BIRMINGHAM, AL – Southeastern Conference commissioner Mike Slive ended the league’s Spring Media Day by announcing the conference would begin preparations to officially phase out the Pacific-10 by the 2012 season.
Slive stressed that the change “would not happen overnight” and that players, coaches and fans needed to be patient.
“We’re working on this thing to get it right. It’s gonna happen, but not immediately. We’ve been taking steps in this direction for decades. The groundwork is there. We just need to see it through to its proper conclusion,” said Slive.
Even USC, considered by many to be the “black sheep” of the Pac-10, has seen flashes of crazy obsession LSUoverUSC BCS champ go suck it condoms!
The announcement was unsurprising given the conference’s gradual movement towards a non-Pac-10 philosophy since its current alignment was finalized in 1991 after Arkansas and South Carolina joined the then ten team conference. That season saw the first deployment of the now famous Turn Our Backs to the Pacific, a formation that is today considered standard by most SEC schools. In 2004 Auburn used the formation with mixed results (13-0) during Tommy Tuberville’s final year as head coach after he was fired. One year before that the TOBttP was the talk of the college football world when Louisiana State amassed a 13-1 record in convincing the world USC did not share in the national championship, with the only loss coming at the hands of the world. The Tigers swept the SEC, however, as well as UCLA.
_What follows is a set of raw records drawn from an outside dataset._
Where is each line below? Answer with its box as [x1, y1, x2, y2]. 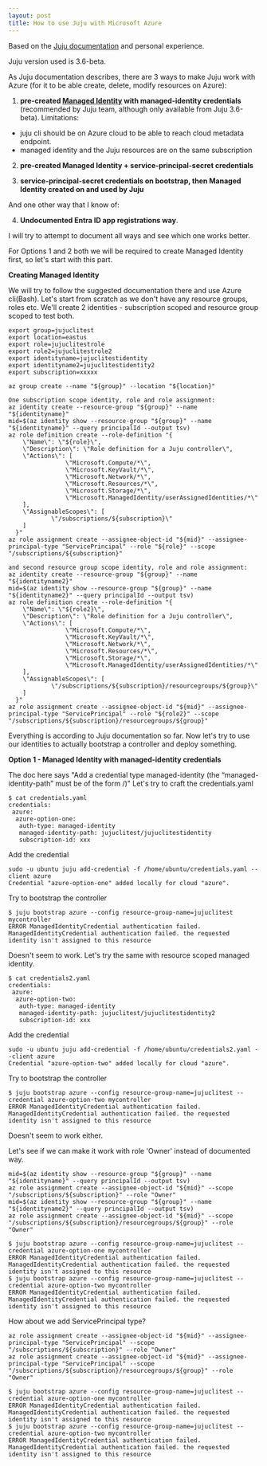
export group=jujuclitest [8, 326, 94, 335]
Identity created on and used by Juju [19, 184, 144, 194]
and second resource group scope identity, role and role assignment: [8, 563, 248, 571]
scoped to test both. [8, 311, 75, 320]
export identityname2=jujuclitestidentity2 [8, 361, 155, 369]
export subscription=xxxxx [8, 368, 98, 376]
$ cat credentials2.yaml [8, 974, 91, 982]
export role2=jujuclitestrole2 [8, 347, 112, 355]

“That [2003 season] really was the beginning of it. We all saw that and said ‘wow’. It was like a light went on,” said Florida head coach Urban Meyer, whose Gators are the defending national champions.
Continued Meyer: “Coaches are copycats. It’s in our nature. You see something you like, you borrow it or you steal it. There’s no such thing as copyright in football. LSU really set the tone in terms of ignoring and hating and billboard erecting, and you could see the results of that philosophy on the internets. From there it just turned into an arms race.”
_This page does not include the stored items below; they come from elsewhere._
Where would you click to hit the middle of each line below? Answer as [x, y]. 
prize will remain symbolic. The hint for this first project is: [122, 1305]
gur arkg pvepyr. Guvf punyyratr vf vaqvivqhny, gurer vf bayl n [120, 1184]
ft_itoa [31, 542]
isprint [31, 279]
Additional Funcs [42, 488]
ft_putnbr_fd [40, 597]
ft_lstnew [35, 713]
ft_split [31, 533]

Meyer led Florida to its own 13-1 season in 2006, including a resounding 41-14 win over Ohio State that was made possible by a variation on the TOBttP. Since then the Gators have largely discontinued the use of the We Demand Playoffs Oh Wait We’re In formation, though the alignment will likely make a reappearance during the 2007 season.
Slive did not specifiy any penalties for non-compliant members, but it was clear that he was displeased by the progress of several universities and by Arkansas in particular.
“We’re not going to get into penalties or fines or sanctions at this point. We’ve set a window of five years and we feel that’s enough time for everyone to adjust and to change their policies. Again, the conference would like to stress that this is a gradual change. There are going to be some hiccups along the way, and some schools are obviously going to be behind others. Not everyone can be equal. That’s how competition works,” said Slive.
“But, yes, we will fine the hell out of Arkansas next year,” he added.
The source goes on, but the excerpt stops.